"Kids these days don't get how cool you used to be."
There are a lot of people Paul Pirner could be referring to when he sings that line three-quarters of the way through "Freeway Surrender," the lively sophomore album by middle-aged buzz band the 757s. Is it about himself? His brother Dave? One of his fellow middle-aged bandmates? Maybe even Lawrence Welk (referenced earlier in the song)?
Whoever it is, it's one of the many times the 757s' disc -- out this week on Eclectone Records, with a CD party tonight at the Uptown -- will leave you pondering both the subject of the song and the irrelevance of youth in rock 'n' roll.
"He's not the kind of guy for giving up," singer/guitarist Jimmy Peterson also intones in "Amateur," the grinding opening track. "He's going to try it one more time."
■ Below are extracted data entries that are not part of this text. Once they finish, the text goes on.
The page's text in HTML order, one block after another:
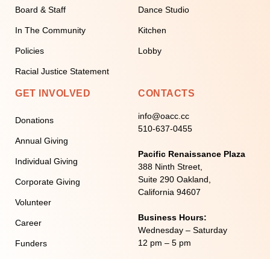
Board & Staff
In The Community
Policies
Racial Justice Statement
Dance Studio
Kitchen
Lobby
GET INVOLVED
Donations
Annual Giving
Individual Giving
Corporate Giving
Volunteer
Career
Funders
CONTACTS
info@oacc.cc
510-637-0455
Pacific Renaissance Plaza
388 Ninth Street,
Suite 290 Oakland,
California 94607
Business Hours:
Wednesday – Saturday
12 pm – 5 pm
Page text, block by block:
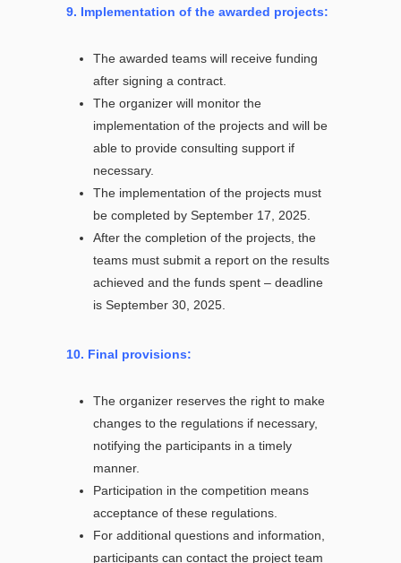
9. Implementation of the awarded projects:
The awarded teams will receive funding
after signing a contract.
The organizer will monitor the
implementation of the projects and will be
able to provide consulting support if
necessary.
The implementation of the projects must
be completed by September 17, 2025.
After the completion of the projects, the
teams must submit a report on the results
achieved and the funds spent – deadline
is September 30, 2025.
10. Final provisions:
The organizer reserves the right to make
changes to the regulations if necessary,
notifying the participants in a timely
manner.
Participation in the competition means
acceptance of these regulations.
For additional questions and information,
participants can contact the project team

Formed in 2007, the 757s have become poster boys for that one-more-time crowd -- 40-or-older scenesters who are not yet ready to retire from the scene. And thank God and Grain Belt for that. In the same way the Hold Steady rose up opposite Brooklyn's arty-farty dance-rock scene, the 757s seem to thrive off distinguishing themselves from the throngs of Mac-equipped, MySpace-buoyed, tight-T-shirted young indie-rock bands around town. Not that there's anything wrong with those bands (although something is amiss with Mouthful of Bees' new sophomore CD).
All four of the 757s -- including singer/guitarist Seth Zimmerman and drummer Steve Sutherland -- played in bands that rippled through the scene in the late '80s and '90s, including Bellwether, Tangletown, Nova Mob, Missing Numbers and Mosquito Ranch. They named this band after the airplane-level noise they hoped to make, and they purportedly rehearsed just once before recording their 2007 debut album, "Tell the Pilgrim It's a Potluck."
"Freeway Surrender" is tighter and more refined than "Pilgrim," but not too much. Musically, anybody who owns a Replacements, Soul Asylum, Who or Guided by Voices record will get it right away. Song-wise, the band members stepped it up a notch, producing a bunch of anthems for the aged (and maybe a few for the ages), including the aforementioned Pirner song, "Stagnation," plus the punky gem "Crash and Fade" and the winning losers' ode "Atrophy."
You'll know these guys aren't young turks just by the fact that they named a song after Shirley MacLaine (another of the best cuts). Even their one track that sounds as if it could be a youthful anthem, the steaming rocker "Teenage Logic," is actually a rant against an older guy who can't get his act together: "You're sadly unemployable and totally underinsured."